How do I get started with Imperva RASP?
Organizations already invested in the Imperva security ecosystem. If you run Imperva WAF, adding RASP gives you coordinated protection across the network and application layers through a single dashboard.
For standalone RASP without a WAF dependency, look at Contrast Protect or Dynatrace .
What does Imperva RASP integrate with?
When to Use Imperva RASP
Imperva RASP fits organizations that already use Imperva WAF or other Imperva products and want coordinated runtime protection. The zero-tuning approach and WAF integration make it straightforward to deploy.
It is less suited for teams that want standalone RASP without an Imperva WAF dependency, organizations running languages beyond Java and .NET, or those looking for open-source alternatives.
Imperva RASP product lineage: Prevoty → Imperva → Thales
The lineage is the most interesting story on this page, and it explains both the product’s strengths and its current end-of-sale trajectory.
Prevoty was founded around 2013 to commercialize a runtime application self-protection approach grounded in language-theoretic security — analyzing how inputs flow through an application’s data model rather than matching known attack signatures. Imperva acquired Prevoty in 2019 and rebranded the agent as Imperva RASP, layering on the WAF integration that became the product’s signature differentiator.
Imperva itself was owned by private equity firm Thoma Bravo from 2019 onward. In December 2023, Thales Group acquired Imperva for approximately USD 3.6 billion , folding it into Thales’ cybersecurity portfolio alongside Cloud Protection & Licensing.
Through 2025, Imperva (under Thales) communicated an end-of-sale and end-of-support path for the standalone RASP product on its customer community, citing the broader “Security Anywhere” strategy that consolidates application protection around Imperva WAF, API Security, DDoS, and Bot Management. The lineage that took fifteen-plus years to build — Prevoty to Imperva to Thales — is now winding down as a standalone SKU.

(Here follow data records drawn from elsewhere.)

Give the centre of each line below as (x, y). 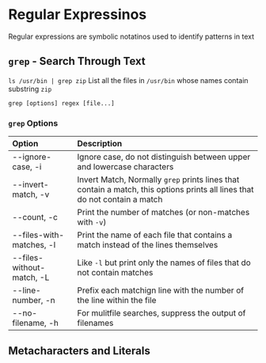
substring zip (30, 89)
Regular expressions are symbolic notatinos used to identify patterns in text (131, 36)
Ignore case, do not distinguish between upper (164, 157)
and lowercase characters (125, 167)
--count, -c (35, 217)
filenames (95, 323)
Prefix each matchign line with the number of (160, 290)
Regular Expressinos (78, 15)
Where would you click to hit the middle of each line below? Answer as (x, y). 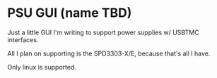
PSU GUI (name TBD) (70, 13)
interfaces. (23, 39)
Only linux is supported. (42, 67)
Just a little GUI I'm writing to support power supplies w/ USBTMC (103, 32)
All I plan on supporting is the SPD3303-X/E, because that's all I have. (109, 53)
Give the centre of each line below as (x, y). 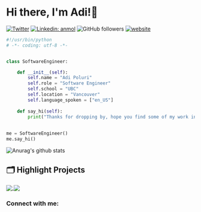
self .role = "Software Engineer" (69, 83)
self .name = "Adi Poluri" (60, 78)
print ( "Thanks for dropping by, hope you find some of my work (108, 117)
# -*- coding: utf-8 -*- (37, 45)
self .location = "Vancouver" (64, 95)
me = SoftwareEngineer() (37, 134)
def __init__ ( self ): (42, 72)
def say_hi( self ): (40, 111)
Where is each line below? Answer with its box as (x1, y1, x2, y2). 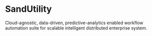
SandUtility (5, 3, 52, 15)
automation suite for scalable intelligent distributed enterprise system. (5, 25, 147, 31)
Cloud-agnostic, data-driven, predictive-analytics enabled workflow (5, 20, 144, 26)
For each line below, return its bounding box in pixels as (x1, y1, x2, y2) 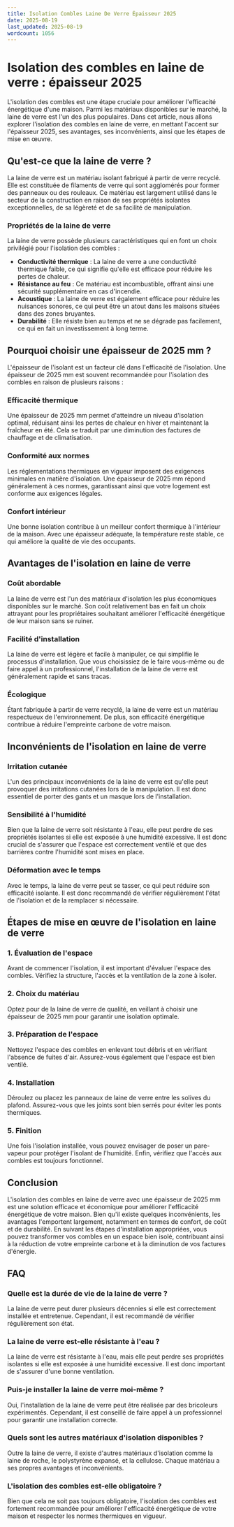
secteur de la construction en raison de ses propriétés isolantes (7, 196, 191, 204)
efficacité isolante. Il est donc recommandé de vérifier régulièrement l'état (7, 889, 221, 897)
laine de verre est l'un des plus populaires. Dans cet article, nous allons (7, 112, 212, 121)
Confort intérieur (7, 506, 66, 516)
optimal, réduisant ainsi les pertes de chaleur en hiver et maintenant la (7, 418, 210, 427)
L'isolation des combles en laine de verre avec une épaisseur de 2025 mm (7, 1195, 221, 1204)
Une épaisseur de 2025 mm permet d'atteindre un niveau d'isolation (7, 411, 204, 420)
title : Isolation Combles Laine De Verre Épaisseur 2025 (7, 10, 177, 17)

Imperva RASP alternatives in 2026
Given the end-of-sale path, this is the single most important section on the page. Five realistic alternatives, ordered by how closely they match Imperva RASP’s positioning:
- Contrast Protect / ADR — broadest language coverage in the commercial RASP market (six-plus languages), deeper data-flow tracing rooted in the same lineage of runtime instrumentation. Closest replacement for organizations that valued the IAST-adjacent telemetry quality.

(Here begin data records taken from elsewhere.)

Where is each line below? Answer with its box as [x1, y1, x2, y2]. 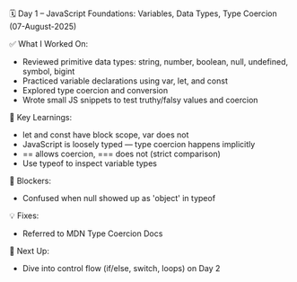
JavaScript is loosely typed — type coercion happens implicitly [22, 139, 256, 149]
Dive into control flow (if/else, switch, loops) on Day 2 [22, 263, 221, 273]
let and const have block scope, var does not [22, 129, 189, 140]
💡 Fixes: [9, 210, 39, 221]
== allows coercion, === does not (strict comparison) [22, 148, 222, 159]
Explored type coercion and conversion [22, 85, 169, 95]
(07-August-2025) [9, 22, 77, 31]
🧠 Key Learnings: [9, 112, 73, 122]
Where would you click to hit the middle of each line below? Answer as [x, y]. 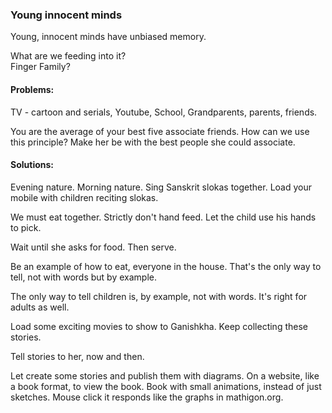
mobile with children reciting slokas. [84, 197]
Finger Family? [40, 67]
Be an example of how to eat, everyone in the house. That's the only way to [166, 266]
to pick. [26, 227]
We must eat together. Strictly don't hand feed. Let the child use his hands [163, 217]
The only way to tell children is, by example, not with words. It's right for [159, 296]
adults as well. [40, 307]
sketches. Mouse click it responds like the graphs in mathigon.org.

- Datadog Application Security — APM-coupled deployment via a single agent flag if you already pay for Datadog APM. Largest realistic landing spot for net-new RASP buyers in 2026.
- Dynatrace — single-agent runtime protection bundled into the Dynatrace observability platform; strong fit for teams already standardized on Dynatrace for APM.

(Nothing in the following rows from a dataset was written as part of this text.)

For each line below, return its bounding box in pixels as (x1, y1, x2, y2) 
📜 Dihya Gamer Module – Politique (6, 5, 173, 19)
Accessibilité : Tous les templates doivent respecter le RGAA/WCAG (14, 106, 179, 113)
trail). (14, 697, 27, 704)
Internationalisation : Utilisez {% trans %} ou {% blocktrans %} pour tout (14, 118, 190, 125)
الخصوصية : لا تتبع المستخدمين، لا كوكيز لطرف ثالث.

- Waratek — Java-only runtime protection with a virtual-patching emphasis. Narrower than Imperva RASP on language coverage but stronger on Java-specific compliance use cases.
- Stay inside the Imperva/Thales stack — if the procurement constraint is “remain on Imperva,” the runtime story now consolidates around Imperva WAF , Imperva API Security, Imperva DDoS Protection, and Imperva Advanced Bot Protection.
For a head-to-head, see Contrast Protect vs Imperva RASP and the wider RASP tools directory .
How I evaluated Imperva RASP
I reviewed the Imperva product datasheet and runtime application self-protection page (now hosted under Thales’ web properties), the Imperva customer community post announcing the RASP end-of-sale, the Thales-Imperva acquisition press release, Gartner Peer Insights review snippets, and the in-product documentation on agent deployment. Pricing is sales-gated and not published publicly, so this review does not include per-application or per-server pricing — Imperva RASP is typically scoped per application count and bundled with Imperva WAF or the broader Imperva Application Security suite. I cross-checked the product lineage against Prevoty’s founding history and the Imperva-Prevoty 2019 acquisition announcement.